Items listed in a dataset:
*** Begin section ***
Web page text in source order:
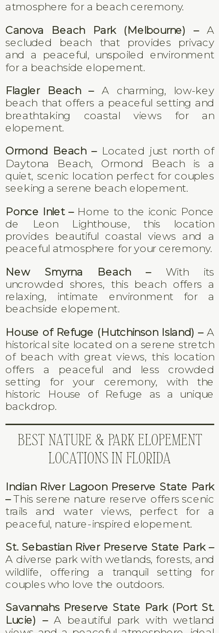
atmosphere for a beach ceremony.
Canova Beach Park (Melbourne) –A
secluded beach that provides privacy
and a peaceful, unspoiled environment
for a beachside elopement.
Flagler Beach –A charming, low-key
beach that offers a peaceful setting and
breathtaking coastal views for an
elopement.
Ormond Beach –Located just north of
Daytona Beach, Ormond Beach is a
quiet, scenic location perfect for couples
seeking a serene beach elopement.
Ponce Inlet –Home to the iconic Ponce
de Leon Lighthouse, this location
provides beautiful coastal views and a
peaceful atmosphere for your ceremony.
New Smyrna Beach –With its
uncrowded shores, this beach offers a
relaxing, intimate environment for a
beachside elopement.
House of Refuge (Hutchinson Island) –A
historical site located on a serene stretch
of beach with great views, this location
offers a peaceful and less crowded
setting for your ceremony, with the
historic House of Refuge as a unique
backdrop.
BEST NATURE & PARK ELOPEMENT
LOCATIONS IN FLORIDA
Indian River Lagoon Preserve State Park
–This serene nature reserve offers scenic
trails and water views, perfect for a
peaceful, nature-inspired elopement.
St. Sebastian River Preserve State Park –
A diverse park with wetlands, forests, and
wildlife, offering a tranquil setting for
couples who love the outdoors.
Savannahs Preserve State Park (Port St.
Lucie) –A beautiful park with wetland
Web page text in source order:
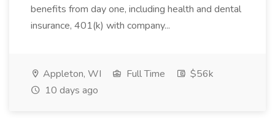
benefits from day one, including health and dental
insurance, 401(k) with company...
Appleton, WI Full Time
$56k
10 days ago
*** End section ***
[Task prompt]: Copy each line of the records that has "serene" in it.

[Answer box]:
seeking a serene beach elopement.
historical site located on a serene stretch
–This serene nature reserve offers scenic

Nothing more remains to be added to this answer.